Cumhuriyet Halk Partisi Keşan İlçe Başkanı Ufuk Kanışkan, dün yaptığı açıklamada, Keşan’daki yürüyüş eylemlerinde diğer il ve ilçelere göre daha farklı bir hareket tarzı geliştirilerek, demokrasiye olan duyarlılığın ortaya çok net bir şekilde konduğunu ifade etti

POLİS BİZİM POLİSİMİZ, ÜLKE HEPİMİZE AİT

Keşan’ın demokrasiye olan duyarlılığının çok net olduğunu belirten Kanışkan, “Keşan diğer yerlerden farklı bir hareket tarzı geliştiriyor. Türkiye’nin her yerinde eylemler buradaki gibi olabilirdi. Eğer Gezi Park’ta olağan protestolarını yapan, olağan haklarını kullanan, hiçbir siyasi ideolojik amacı olmayan sadece doğa ile ilgili taleplerde bulunan vatandaşlara müdahalenin niteliği böyle olmasaydı bu noktalara gelemeyecekti. Hala bu anlamda hükümetin şansı var. Vatandaşına hoşgörülü yaklaşmalı. Polis bizim polisimiz ve ülke hepimize ait. Şöyle bir sözü söylemek bazı insanların kafasında ne olduğunu çok net gösteriyor. . Şu anda insanları kimse sokağa salmadı. Yapılmış olan davranışlar nedeniyle halk refleks olarak sokaklarda. Yani hükümetin yanlış politikaları sonucu halk sokağa çıkarak doğal istemlerde bulunuyor. Halkın oylarıyla gelmiş olan biri oy vermeyenin de haklarını savunmak zorunda. Bir çatışma ortamı yaratmak için davranış, refleks geliştirmemeli. Bu sadece bir hınç göstermesi. Toplumu kutuplaştırma isteminin göstergesi. Keşan çok önemli şeyler yapıyor. Halk demokratik haklarını istiyor.” dedi.

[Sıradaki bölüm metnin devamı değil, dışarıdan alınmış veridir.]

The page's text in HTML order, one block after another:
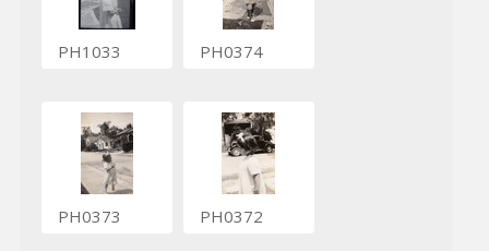
PH1033 PH0374
PH0373 PH0372
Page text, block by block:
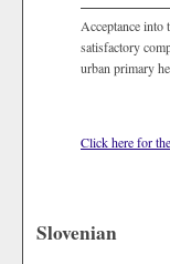
Acceptance
satisfactory
urban primary
Click here for
Slovenian
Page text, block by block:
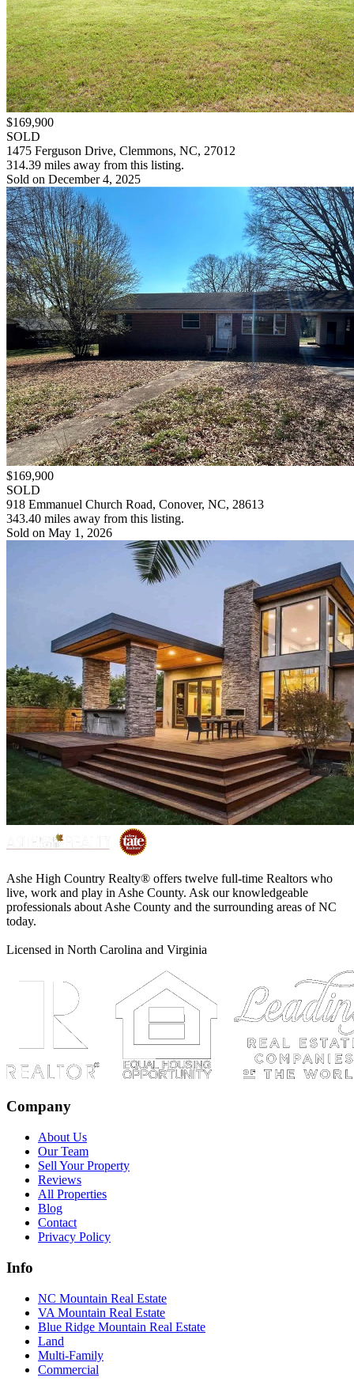
$169,900
SOLD
1475 Ferguson Drive, Clemmons, NC, 27012
314.39 miles away from this listing.
Sold on December 4, 2025
$169,900
SOLD
918 Emmanuel Church Road, Conover, NC, 28613
343.40 miles away from this listing.
Sold on May 1, 2026
Ashe High Country Realty® offers twelve full-time Realtors who
live, work and play in Ashe County. Ask our knowledgeable
professionals about Ashe County and the surrounding areas of NC
today.
Licensed in North Carolina and Virginia
Company
About Us
Our Team
Sell Your Property
Reviews
All Properties
Blog
Contact
Privacy Policy
Info
NC Mountain Real Estate
VA Mountain Real Estate
Blue Ridge Mountain Real Estate
Land
Multi-Family
Commercial
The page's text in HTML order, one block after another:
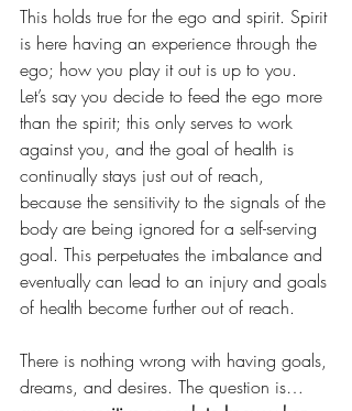
This holds true for the ego and spirit. Spirit
is here having an experience through the
ego; how you play it out is up to you.
Let’s say you decide to feed the ego more
than the spirit; this only serves to work
against you, and the goal of health is
continually stays just out of reach,
because the sensitivity to the signals of the
body are being ignored for a self-serving
goal. This perpetuates the imbalance and
eventually can lead to an injury and goals
of health become further out of reach.
There is nothing wrong with having goals,
dreams, and desires. The question is…
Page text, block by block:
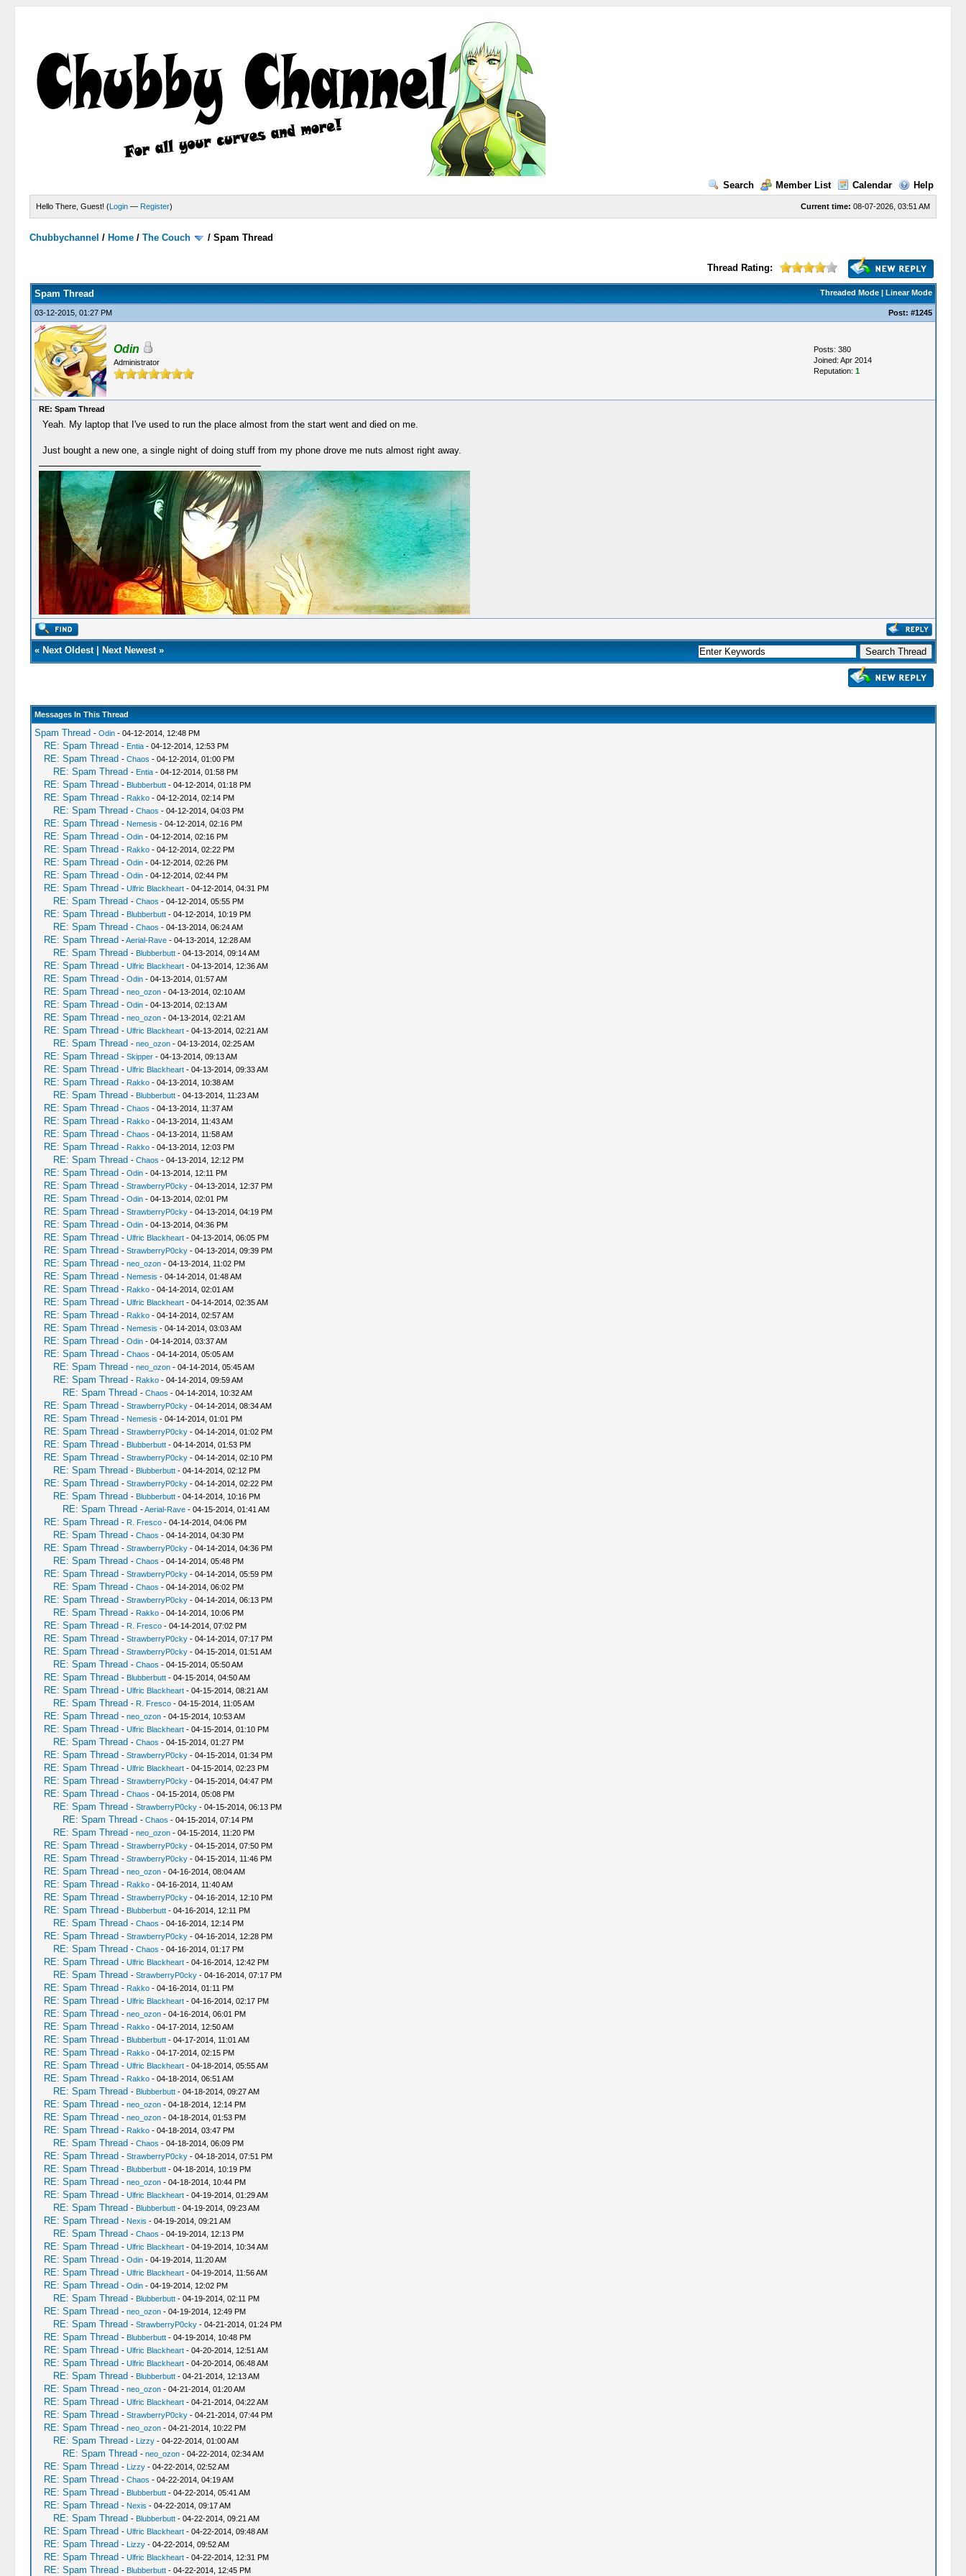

KEŞAN EMNİYETİNE TEŞEKKÜR EDİYORUM

Keşan İlçe Emniyet Müdürlüğü’nün hem yürüyenin hem de vatandaşının güvenliğini sağladığını ifade eden Ufuk Kanışkan, “Gerçekten yapması gereken görevi yerine getiriyor. Keşan Emniyeti’ne teşekkür ediyorum. Keşan halkı isteklerini özgürce söylemeli.”

MALA ZARAR VERİLMEMELİ

“Özellikle İzmir’deki eylemlerde bazı eylemciler çevreye zarar vermeye başladığında İzmir halkı tepki gösterdi. Diğer illerde de vatandaş çevreye zarar verenlere tepki gösterseydi bu olaylar yaşanır mıydı?” sorusunu Kanışkan, şöyle cevapladı: “Katılıyorum. Türkiye’de hiç kimse kamuya ait mallara zarar vermemeli. Verilen zararın demokratik hakkını isteyen vatandaşlar tarafından geliştirilmiş hareketler olduğunu kabul etmiyorum. Marjinal gruplar tarafından yapılan şeyler. Buna da dikkat etmek gerekiyor. Demokratik isteklerimizi söylerken haksız duruma düşmemek gerekiyor.”